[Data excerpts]

::::::

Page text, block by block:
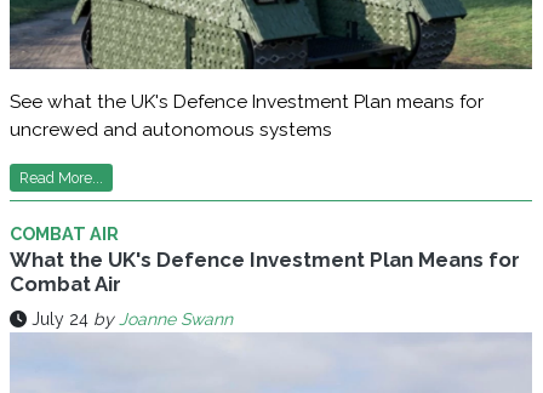
See what the UK's Defence Investment Plan means for
uncrewed and autonomous systems
Read More...
COMBAT AIR
What the UK's Defence Investment Plan Means for
Combat Air
July 24 by Joanne Swann
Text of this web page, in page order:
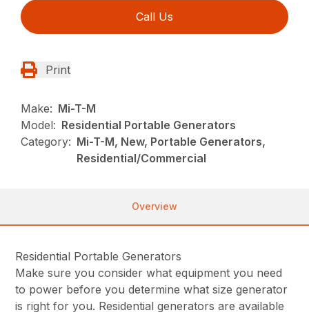
Call Us
Print
Make: Mi-T-M
Model: Residential Portable Generators
Category: Mi-T-M, New, Portable Generators,
Residential/Commercial
Overview
Residential Portable Generators
Make sure you consider what equipment you need
to power before you determine what size generator
is right for you. Residential generators are available
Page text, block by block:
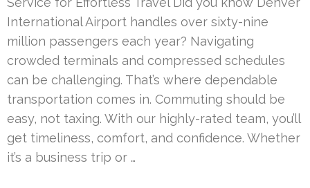
International Airport handles over sixty-nine
million passengers each year? Navigating
crowded terminals and compressed schedules
can be challenging. That’s where dependable
transportation comes in. Commuting should be
easy, not taxing. With our highly-rated team, you’ll
get timeliness, comfort, and confidence. Whether
it’s a business trip or …
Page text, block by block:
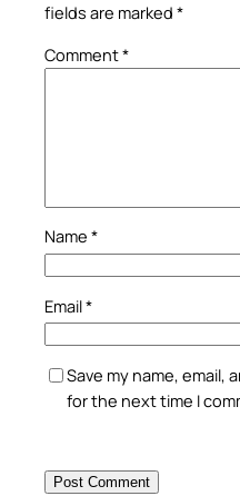
fields are marked *
Comment*
Name *
Email*
Save my name, email,
for the next time I
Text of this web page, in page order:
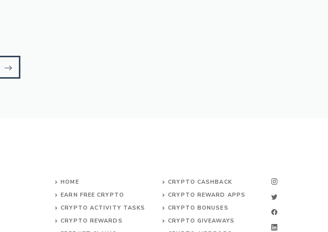
HOME
EARN FREE CRYPTO
CRYPTO ACTIVITY TASKS
CRYPTO REWARDS
CRYPTO CASHBACK
CRYPTO REWARD APPS
CRYPTO BONUSES
CRYPTO GIVEAWAYS
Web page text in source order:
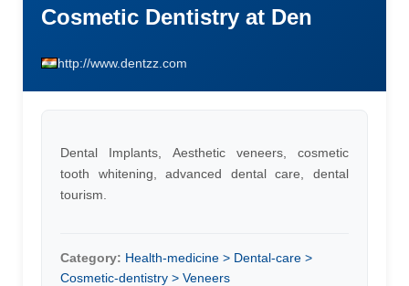
Cosmetic Dentistry at Den
http://www.dentzz.com
Dental Implants, Aesthetic veneers, cosmetic
tooth whitening, advanced dental care, dental
tourism.
Category: Health-medicine > Dental-care >
Cosmetic-dentistry > Veneers
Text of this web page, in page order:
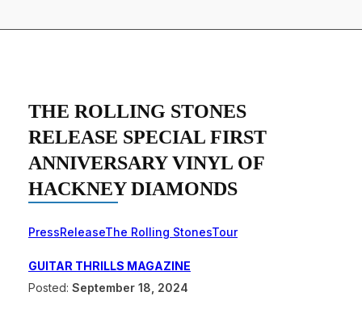
THE ROLLING STONES
RELEASE SPECIAL FIRST
ANNIVERSARY VINYL OF
HACKNEY DIAMONDS
PressReleaseThe Rolling StonesTour
GUITAR THRILLS MAGAZINE
Posted: September 18, 2024
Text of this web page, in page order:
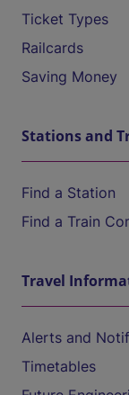
Ticket Types
Railcards
Saving Money
Stations and
Find a Station
Find a Train
Travel
Alerts and
Timetables
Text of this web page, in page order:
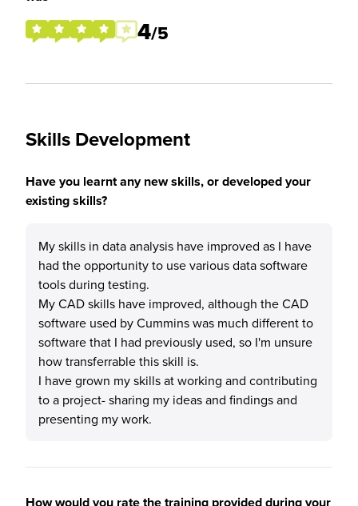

::::::

Could you reproduce exactly the lines from the one containing "Web page text" through the last line of the records, both included, leaving out the pictures?

Problem solution =
Web page text in source order:
Cosmetic Dentistry at Den
http://www.dentzz.com
Dental Implants, Aesthetic veneers, cosmetic
tooth whitening, advanced dental care, dental
tourism.
Category: Health-medicine > Dental-care >
Cosmetic-dentistry > Veneers
Text of this web page, in page order:
THE ROLLING STONES
RELEASE SPECIAL FIRST
ANNIVERSARY VINYL OF
HACKNEY DIAMONDS
PressReleaseThe Rolling StonesTour
GUITAR THRILLS MAGAZINE
Posted: September 18, 2024
Text of this web page, in page order:
Ticket Types
Railcards
Saving Money
Stations and
Find a Station
Find a Train
Travel
Alerts and
Timetables
Text of this web page, in page order:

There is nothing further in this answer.